The name of the specialist configuration file to search for can be found by looking at the defaultConfigFile class property for the particular class.

We also have a YAML parser extension !include that can be used to pull in other YAML files before the butler specific config parsing happens. This is very useful to allow reuse of YAML snippets but be aware that the path specified is relative to the file that contains the directive. In many cases includeConfigs is a more robust approach to file inclusion as it handles overrides in a more predictable manner.

There is a command available to allow you to see how all these overrides and includes behave.

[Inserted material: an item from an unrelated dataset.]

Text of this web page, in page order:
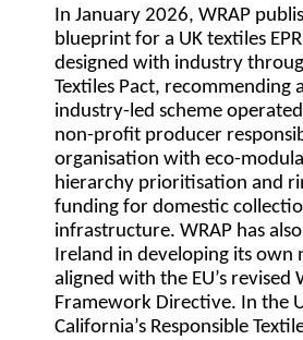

butler config-dump --subset .registry.db ./repo/butler.yaml

Note the leading “.” to indicate that you are using a “.” delimiter to specify the hierarchy within the configuration.

Overriding Root Paths

In addition to the configuration options described above, there are some values that have a special meaning. For RegistryConfig and DatastoreConfig the root key, which can be used to specify paths, can include values using the special tag <butlerRoot>. At run time, this tag will be replaced by a value derived from the location of the main butler configuration file, or else from the value of the root key found at the top of the butler configuration.

Currently, if you create a butler configuration file that loads another butler configuration file, via includeConfigs, then any <butlerRoot> tags will be replaced with the location of the new file, not the original. It is therefore recommended that an explicit root be defined at the top level when defining butler overrides via a new top level butler configuration.